ETL – From SSIS to Azure

by

I recently built a set of traditional on-prem SSIS ETL processes for a data warehouse, only to discover that the client had chosen Azure as the server platform, post development. SSIS (SQL Server Integration Services) is a Microsoft tool that is used to extract, transform and load (ETL) data from one database/source to another. Azure provides a similar service which they call Azure Data Factory (ADF). This service does similar data preparation and transformation but differs in configuration from a developer’s point of view while adding additional functionality such as machine learning and power query. Since the ETL processes had already been designed in SSIS, the simplest option was to create the Staging and DWH (Production) SQL databases on Azure.

So far so good… what followed was a simple ETL deployment via SQL Server Management Studio (SSMS) to Azure and the processes were ready for their first execution. The events that transpired soon clarified that this approach was not going to work – the problem being that Azure SQL databases do not allow queries initiated in one database to use data from another database, known as cross database querying!

In this first option I discovered there are workarounds such as Azure Elastic Database Query which allow for cross database querying, but upon digging deeper, I realised that SSIS redesign and additional data movement processing costs were imminent.

(Above diagram) Elastic database query allows you to query multiple different databases with Transact-SQL (T-SQL) and therefore negates the need to move data from one DB to another in ADF.

Option 2 was to merge the Staging and DWH SQL databases into a single DB, which bypassed the no cross querying Azure rule, utilising the table schema to separate Staging and DWH objects. This involved the modification of a couple hundred stored procedures, views and functions which I estimated would only require a couple of days to complete! That was still quicker than redesigning and retesting the ETL processes.

Option 3 was to utilise an Azure SQL managed instance. This turned out to be the simplest option with no ETL redesign and no object modification required. Azure SQL Managed Instance (SMI) is essentially the same as a traditional on-prem SQL server, offering all of the functionality you would be accustomed to in that environment.

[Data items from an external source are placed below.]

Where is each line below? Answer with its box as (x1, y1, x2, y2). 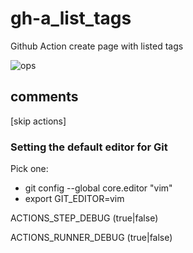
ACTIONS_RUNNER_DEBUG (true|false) (10, 232, 173, 244)
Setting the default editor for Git (10, 140, 168, 154)
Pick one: (10, 163, 49, 175)
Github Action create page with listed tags (10, 40, 184, 52)
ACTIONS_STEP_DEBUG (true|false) (10, 212, 159, 224)
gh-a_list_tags (10, 7, 132, 30)
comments (10, 88, 79, 106)
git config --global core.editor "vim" (24, 182, 173, 194)
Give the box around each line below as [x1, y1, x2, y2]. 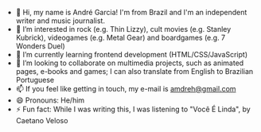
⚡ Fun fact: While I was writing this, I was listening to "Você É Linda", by [15, 104, 251, 114]
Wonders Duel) [15, 41, 65, 51]
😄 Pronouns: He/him [15, 95, 85, 105]
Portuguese [15, 76, 54, 84]
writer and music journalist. [15, 16, 106, 25]
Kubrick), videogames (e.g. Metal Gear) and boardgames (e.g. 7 [15, 33, 226, 42]
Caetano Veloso [15, 116, 68, 125]
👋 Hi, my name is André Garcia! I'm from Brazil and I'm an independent [15, 8, 247, 17]
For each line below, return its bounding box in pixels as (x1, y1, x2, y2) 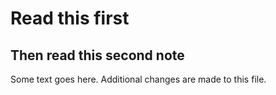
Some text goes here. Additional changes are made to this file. (10, 73, 267, 85)
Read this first (10, 7, 130, 30)
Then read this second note (10, 47, 185, 64)
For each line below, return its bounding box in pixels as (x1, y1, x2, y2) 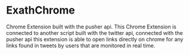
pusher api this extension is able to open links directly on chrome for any (6, 35, 184, 43)
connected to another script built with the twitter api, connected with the (6, 29, 183, 36)
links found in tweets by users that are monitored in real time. (6, 42, 156, 49)
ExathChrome (6, 4, 75, 17)
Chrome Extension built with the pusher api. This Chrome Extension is (6, 23, 177, 30)
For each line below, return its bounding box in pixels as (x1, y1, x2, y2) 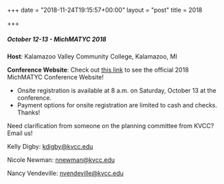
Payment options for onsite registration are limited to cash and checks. (16, 101, 218, 109)
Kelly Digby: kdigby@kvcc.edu (7, 142, 93, 150)
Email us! (7, 129, 33, 137)
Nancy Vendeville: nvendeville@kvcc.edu (7, 169, 124, 177)
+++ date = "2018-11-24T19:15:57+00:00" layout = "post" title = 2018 (7, 6, 203, 14)
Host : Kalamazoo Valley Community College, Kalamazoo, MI (7, 52, 177, 61)
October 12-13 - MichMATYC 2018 (7, 34, 107, 43)
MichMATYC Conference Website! (7, 72, 104, 81)
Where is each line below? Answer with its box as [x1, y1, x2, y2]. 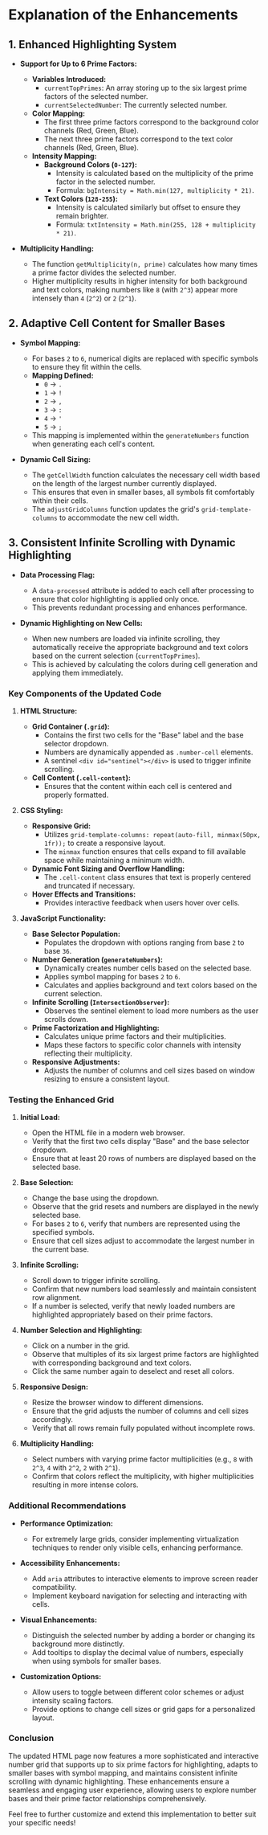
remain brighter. [55, 211, 109, 220]
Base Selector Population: [31, 929, 120, 938]
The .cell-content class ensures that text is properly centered [43, 872, 251, 881]
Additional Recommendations [8, 1500, 127, 1511]
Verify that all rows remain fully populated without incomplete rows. [31, 1424, 255, 1433]
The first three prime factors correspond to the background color [43, 117, 259, 126]
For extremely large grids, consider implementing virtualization [31, 1534, 239, 1543]
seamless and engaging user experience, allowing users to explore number [8, 1785, 257, 1795]
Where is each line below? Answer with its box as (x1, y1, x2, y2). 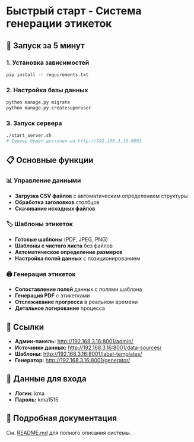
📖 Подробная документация (6, 413, 117, 424)
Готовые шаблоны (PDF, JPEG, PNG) (14, 236, 109, 243)
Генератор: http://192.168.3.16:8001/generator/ (14, 356, 131, 363)
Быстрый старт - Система (6, 4, 142, 18)
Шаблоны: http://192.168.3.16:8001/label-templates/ (14, 350, 142, 358)
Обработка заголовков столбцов (14, 198, 100, 206)
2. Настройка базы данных (6, 86, 88, 94)
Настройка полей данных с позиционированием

Once the ETL processes had been deployed to the SMI it was necessary to chain up the respective ETL processes in the correct order and to schedule accordingly. This was achieved by creating pipelines, which is an Azure Data Factory feature that automatically builds and tests code projects and delivers code to the database. These pipelines then simply allowed for the execution of traditional SSIS processes in the Azure environment, which meant I did not have to do any redesign and that was great news.

Azure Pipeline Example

(Above diagram) An example of a pipeline within Azure data factory. You will notice the similarities between SSIS and ADF such as the regular precedence constraints between tasks.

Well done and thank you Microsoft for incorporating a SQL managed instance within Azure!